Contains check — answer includes “partial months” for monthly refund question.
Citation check — answer references [1] and retrieved chunk [1] is refund-policy.
Refusal check — out-of-corpus questions should trigger “don’t know,” not fabrication.

Track 5 (Evaluation, safety & quality) covers RAGAS, LLM-as-judge, CI gates, and regression alerts when embedding model or chunk strategy changes. Wire recall@5 in CI now—even a 10-row golden set catches catastrophic index regressions.

🎯 Interview Tip

“How do you evaluate RAG?” — Separate retrieval vs generation; report Recall@K and MRR on labeled chunk IDs; use answer correctness only after retrieval passes; run evals on every index deploy; sample production queries with chunk IDs logged for human review.

📦 Real World

Teams that ship RAG without golden sets discover regressions from user tweets, not dashboards. Perplexity-style products invest heavily in offline eval + online thumbs-down tied to retrieved URLs—copy that feedback loop early.

⚖️ Trade-off

LLM-as-judge evals are fast to author but can favor verbose answers and correlate with the judge model’s biases. Use deterministic checks (recall, substring, JSON schema) for CI; use judges for exploratory analysis and spot checks.

What this looks like in production

A notebook that answers three questions is a spike. Production RAG is a service with versioned indexes, ACL-aware retrieval, structured logs, citations users can verify, and eval gates on every deploy.

Architecture sketch

Client → RAG API → (optional query rewrite) → embed → vector store with metadata filters → rerank → prompt builder → LLM gateway → response with citations. Ingest runs asynchronously: webhook or cron → parse → chunk → embed → upsert → alias flip to new index version.

Logging (every query)

Field	Why
request_id, user_id (hashed)	Trace bad sessions; support replay
index_version, embedding_model	Debug regressions after deploy
retrieved_chunk_ids, scores	Retrieval debugging without storing full docs
prompt_tokens, completion_tokens	Cost allocation per tenant/feature
latency_ms embed / retrieve / llm	SLO dashboards; find bottlenecks
citation_map	UI link-backs; eval citation accuracy

Citations in the UI

Return structured citations alongside markdown: { "chunk_id", "title", "source_uri", "snippet" }. Users trust answers they can click—legal and support teams require it.

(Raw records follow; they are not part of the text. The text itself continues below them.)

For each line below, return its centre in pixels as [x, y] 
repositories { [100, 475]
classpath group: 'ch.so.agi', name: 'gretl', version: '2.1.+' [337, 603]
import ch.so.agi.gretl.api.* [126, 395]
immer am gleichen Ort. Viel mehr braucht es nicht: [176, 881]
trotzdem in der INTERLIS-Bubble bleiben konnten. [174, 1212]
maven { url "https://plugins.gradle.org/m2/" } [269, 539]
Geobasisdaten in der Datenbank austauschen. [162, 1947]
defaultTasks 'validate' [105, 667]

Never claim a citation that was not in the retrieved set (validate in post-processing).

ACL preview

Apply tenant and role filters inside the vector query, not by retrieving everything and filtering in app code. Store allowed_roles or tenant_id on each chunk at ingest; pass the caller’s claims into where clauses (pgvector JSONB, Pinecone metadata filters, etc.). Guide 6 covers propagating ACL changes when source docs move or permissions change.

⚠️ Pitfall

Post-filtering top-K results after ANN search. If forbidden docs rank in top-K but get stripped, you may return fewer than K chunks—or zero—and the model hallucinates from thin context. Over-fetch (top 50) then ACL-filter only works if enough allowed chunks remain; better to push filters into the index query.

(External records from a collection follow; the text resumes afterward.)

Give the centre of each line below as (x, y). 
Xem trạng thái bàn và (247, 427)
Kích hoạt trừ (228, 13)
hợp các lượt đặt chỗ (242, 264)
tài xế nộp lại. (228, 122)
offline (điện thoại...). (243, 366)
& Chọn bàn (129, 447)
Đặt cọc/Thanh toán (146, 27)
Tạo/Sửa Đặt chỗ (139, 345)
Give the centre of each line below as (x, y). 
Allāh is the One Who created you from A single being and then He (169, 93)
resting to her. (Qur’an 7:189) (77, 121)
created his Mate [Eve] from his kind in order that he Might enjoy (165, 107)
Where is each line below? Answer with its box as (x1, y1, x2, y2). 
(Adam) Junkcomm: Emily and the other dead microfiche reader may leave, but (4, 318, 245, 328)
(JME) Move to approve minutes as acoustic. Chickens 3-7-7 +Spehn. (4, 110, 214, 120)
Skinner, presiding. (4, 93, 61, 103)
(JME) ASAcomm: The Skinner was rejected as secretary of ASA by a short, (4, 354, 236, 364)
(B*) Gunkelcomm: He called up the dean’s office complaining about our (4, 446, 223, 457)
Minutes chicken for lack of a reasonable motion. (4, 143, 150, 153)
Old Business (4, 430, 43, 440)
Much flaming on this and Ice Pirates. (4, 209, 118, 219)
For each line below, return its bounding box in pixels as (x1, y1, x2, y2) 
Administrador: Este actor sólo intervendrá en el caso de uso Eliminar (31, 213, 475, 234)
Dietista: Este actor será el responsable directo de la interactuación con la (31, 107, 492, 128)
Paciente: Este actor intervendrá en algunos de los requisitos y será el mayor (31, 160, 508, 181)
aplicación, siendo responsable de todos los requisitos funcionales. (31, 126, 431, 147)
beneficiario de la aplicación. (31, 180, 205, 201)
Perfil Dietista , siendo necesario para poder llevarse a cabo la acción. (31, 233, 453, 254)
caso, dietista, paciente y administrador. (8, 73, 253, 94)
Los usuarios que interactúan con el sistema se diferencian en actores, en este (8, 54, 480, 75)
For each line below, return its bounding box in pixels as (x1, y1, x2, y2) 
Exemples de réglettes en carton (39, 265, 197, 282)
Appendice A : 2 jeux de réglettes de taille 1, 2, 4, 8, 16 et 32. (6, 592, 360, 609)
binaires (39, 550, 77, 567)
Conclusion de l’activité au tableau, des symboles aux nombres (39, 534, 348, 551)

Production readiness checklist

Golden question set with Recall@5 ≥ target (e.g. 0.85) in CI
Index versioning + rollback (blue/green alias swap)
Embedding model version pinned; full re-index runbook documented
ACL metadata on every chunk; filters tested with forbidden-doc cases
Citations returned to client; spot-check citation ↔ chunk alignment weekly
Structured logs with chunk IDs; PII policy for question text
Context token budget capped; rerank before stuff
“Don’t know” path when retrieval scores below threshold
Rate limits and timeouts on embed + LLM; fallback message on failure
Human escalation for low-confidence or high-stakes categories

💰 Cost

Budget RAG as: (queries × embed_cost) + (queries × avg_context_tokens × llm_input_price) + output. Re-index cost spikes when you re-embed whole corpus on small doc edits—incremental ingest (Guide 6) pays for itself quickly at >10K docs.

💡 Pro Tip

Ship an internal “retrieval debugger” page: paste question → see ranked chunks with scores and highlighted spans. Support engineers fix bad answers in minutes instead of filing vague “AI wrong” tickets.

📦 Real World

Enterprise copilots gate launches on recall metrics and legal review of citation UX—not on demo sparkle. Plan two weeks of eval hardening after the first working prototype; that is normal, not delay.